Your task is to transcribe the records exactly, skipping every image.

[MATERIAL TO PROCESS Boundary: Start]

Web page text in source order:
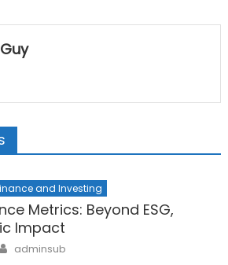
and Investing
Metrics: Beyond ESG,
Impact
Author
adminsub
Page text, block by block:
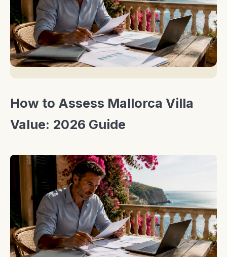
How to Assess Mallorca Villa
Value: 2026 Guide
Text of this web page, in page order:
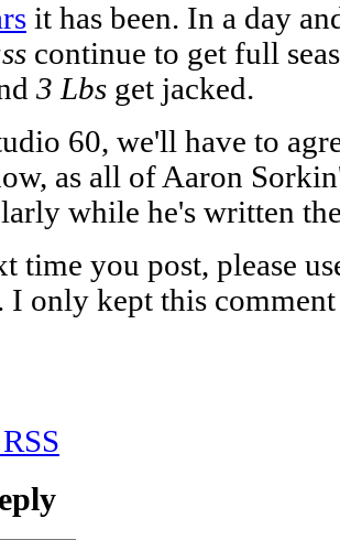
it has been. In a day
continue to get full
3 Lbs get jacked.
60, we'll have to
as all of Aaron
while he's written
time you post, please
I only kept this
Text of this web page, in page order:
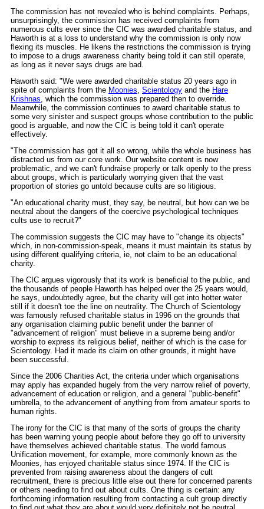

[MATERIAL TO PROCESS Boundary: End]

RESPONSE FOR THIS EXERCISE:
Web page text in source order:
and Investing
Metrics: Beyond ESG,
Impact
Author
adminsub
Page text, block by block:
How to Assess Mallorca Villa
Value: 2026 Guide
Text of this web page, in page order:
it has been. In a day
continue to get full
3 Lbs get jacked.
60, we'll have to
as all of Aaron
while he's written
time you post, please
I only kept this
Text of this web page, in page order:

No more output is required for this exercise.